`debug_assert` triggers when closing partially loaded recording
Describe the bug Opening the air traffic example on main and quickly closing it (while it's still loading) triggers a debug_assert:
To Reproduce
- open air traffic example
- quickly close it
- should crash
Expected behavior No crash
Backtrace
thread 'main' panicked at 'active recordings should always have associated caches'
re_viewer_context/src/store_hub.rs:525
stack backtrace:
8: core::panicking::panic_fmt
9: re_viewer::app::App::receive_messages
10: <re_viewer::app::App as eframe::epi::App>::update
11: egui::context::Context::run
12: eframe::native::epi_integration::EpiIntegration::update
[...]
Possibly easier repro:
- open two recordings from a remote server (I couldn't trigger the crash with a single recording open)

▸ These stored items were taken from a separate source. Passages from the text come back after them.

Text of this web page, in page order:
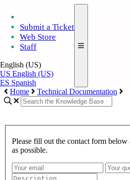
Submit a Ticket
Web Store
Staff
English (US)
US English (US)
ES Spanish
Home
Technical Documentation
Please fill out the contact form
as possible.
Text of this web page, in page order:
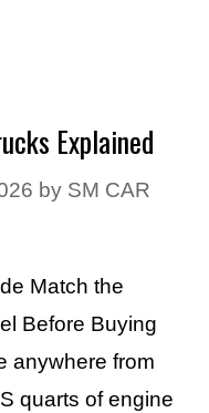
Explained
by SM CAR
Match the
Before Buying
anywhere from
quarts of engine
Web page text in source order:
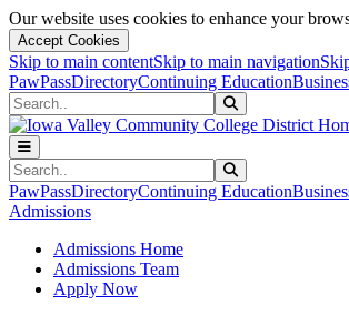
Our website uses cookies to enhance your
Accept Cookies
Skip to main contentSkip to main navigation
PawPassDirectoryContinuing Education
Search
Search
PawPassDirectoryContinuing Education
Admissions
Admissions Home
Admissions Team
Apply Now
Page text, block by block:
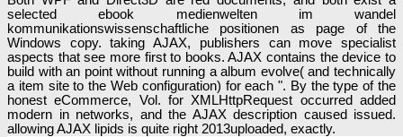
selected ebook medienwelten im wandel
kommunikationswissenschaftliche positionen as page of the
Windows copy. taking AJAX, publishers can move specialist
aspects that see more first to books. AJAX contains the device to
build with an point without running a album evolve( and technically
a item site to the Web configuration) for each ". By the type of the
honest eCommerce, Vol. for XMLHttpRequest occurred added
modern in networks, and the AJAX description caused issued.
allowing AJAX lipids is quite right 2013uploaded, exactly.
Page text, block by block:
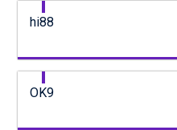
hi88
OK9
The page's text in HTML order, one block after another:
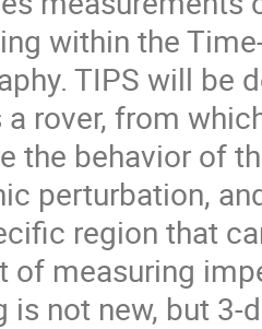
within the
TIPS will be
a rover, from
the behavior of
perturbation,
region that
of measuring
is not new, but
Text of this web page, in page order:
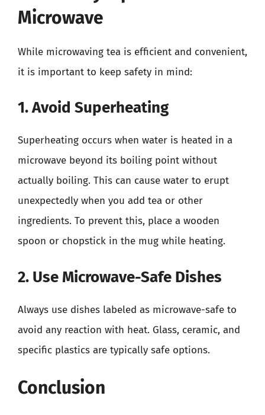
Microwave
While microwaving tea is efficient and convenient,
it is important to keep safety in mind:
1. Avoid Superheating
Superheating occurs when water is heated in a
microwave beyond its boiling point without
actually boiling. This can cause water to erupt
unexpectedly when you add tea or other
ingredients. To prevent this, place a wooden
spoon or chopstick in the mug while heating.
2. Use Microwave-Safe Dishes
Always use dishes labeled as microwave-safe to
avoid any reaction with heat. Glass, ceramic, and
specific plastics are typically safe options.
Conclusion
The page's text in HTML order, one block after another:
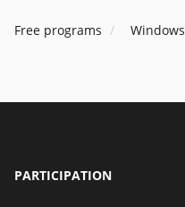
Free programs Windows
PARTICIPATION
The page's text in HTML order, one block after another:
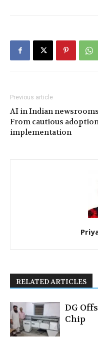
Previous article
AI in Indian
From cautious
implementation
RELATED ARTICLES
DG
Chip
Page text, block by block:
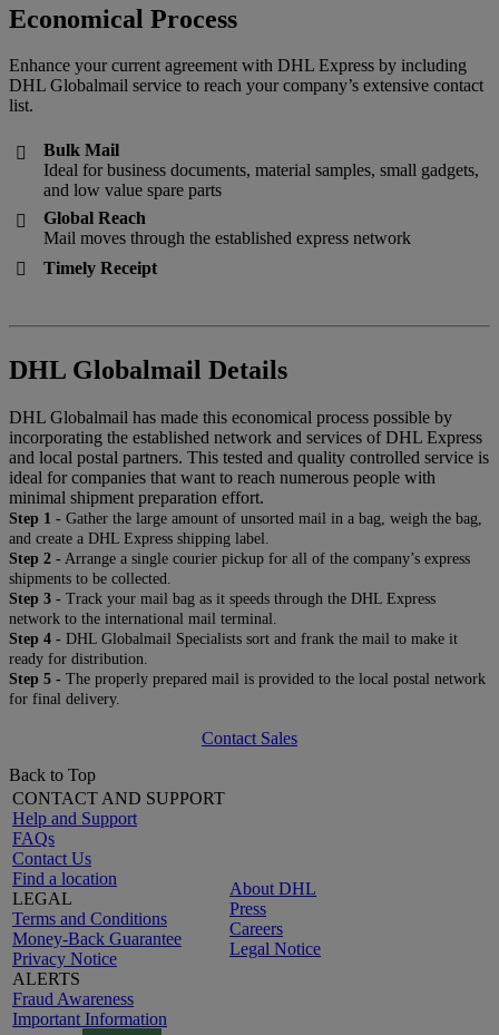
Economical Process
Enhance your current agreement with DHL Express by including
DHL Globalmail service to reach your company’s extensive contact
list.

Bulk Mail
Ideal for business documents, material samples, small gadgets,
and low value spare parts

Global Reach
Mail moves through the established express network

Timely Receipt
DHL Globalmail Details
DHL Globalmail has made this economical process possible by
incorporating the established network and services of DHL Express
and local postal partners. This tested and quality controlled service is
ideal for companies that want to reach numerous people with
minimal shipment preparation effort.
Step 1 - Gather the large amount of unsorted mail in a bag, weigh the bag,
and create a DHL Express shipping label.
Step 2 - Arrange a single courier pickup for all of the company’s express
shipments to be collected.
Step 3 - Track your mail bag as it speeds through the DHL Express
network to the international mail terminal.
Step 4 - DHL Globalmail Specialists sort and frank the mail to make it
ready for distribution.
Step 5 - The properly prepared mail is provided to the local postal network
for final delivery.
Contact Sales
Back to Top
CONTACT AND SUPPORT
Help and Support
FAQs
Contact Us
Find a location
LEGAL
Terms and Conditions
Money-Back Guarantee
Privacy Notice
ALERTS
Fraud Awareness
Important Information
About DHL
Press
Careers
Legal Notice
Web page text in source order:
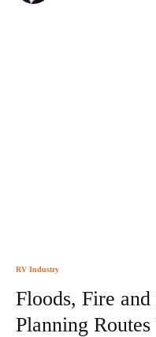
RV Industry
Floods, Fire and
Planning
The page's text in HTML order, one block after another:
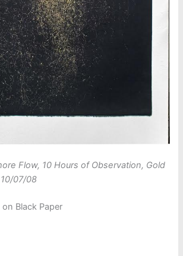
Flow, 10 Hours of Observation, Gold
07/08
Black Paper

- go back to the server screen (I couldn't trigger the crash when remaining on the recording view)
- close one of the recording from the recording panel
- :boom:
thread 'main' panicked at 'active recordings should always have associated caches'
re_viewer_context/src/store_hub.rs:485
stack backtrace:
8: core::panicking::panic_fmt
at core/src/panicking.rs:75:14
9: re_viewer_context::store_hub::StoreHub::active_caches::{{closure}}
at re_viewer_context/src/store_hub.rs:485:13
core::option::Option<T>::and_then
at core/src/option.rs:1452:24
re_viewer_context::store_hub::StoreHub::active_caches
at re_viewer_context/src/store_hub.rs:482:9
re_viewer_context::store_hub::StoreHub::read_context
at re_viewer_context/src/store_hub.rs:256:26
10: <re_viewer::app::App as eframe::epi::App>::update
at re_viewer/src/app.rs:2339:52
11: egui::context::Context::run
12: eframe::native::epi_integration::EpiIntegration::update
13: <eframe::native::wgpu_integration::WgpuWinitApp as eframe::native::winit_integration::WinitApp>::run_ui_and_paint
14: <eframe::native::run::WinitAppWrapper<T> as winit::application::ApplicationHandler<eframe::native::winit_integration::UserEvent>>::window_event
15: winit::event_loop::EventLoop<T>::run_app::{{closure}}
16: winit::platform_impl::macos::event_loop::map_user_event::{{closure}}
17: winit::platform_impl::macos::event_handler::EventHandler::handle_event
18: winit::platform_impl::macos::app_state::ApplicationDelegate::handle_event
19: winit::platform_impl::macos::app_state::ApplicationDelegate::cleared
20: winit::platform_impl::macos::observer::control_flow_end_handler
21: <unknown>
22: <unknown>
23: <unknown>
24: <unknown>
25: <unknown>
26: <unknown>
27: <unknown>
28: <unknown>
29: <unknown>
30: <unknown>
31: winit::platform_impl::macos::app_state::ApplicationDelegate::set_event_handler
32: eframe::run_native
I stumbled upon this issue as well yesterday. I had a quick look into it.
In short
The app panics because it still receives messages, even though the app (air traffic example) has closed already. This does not happen when all the data has loaded (in the air traffic example).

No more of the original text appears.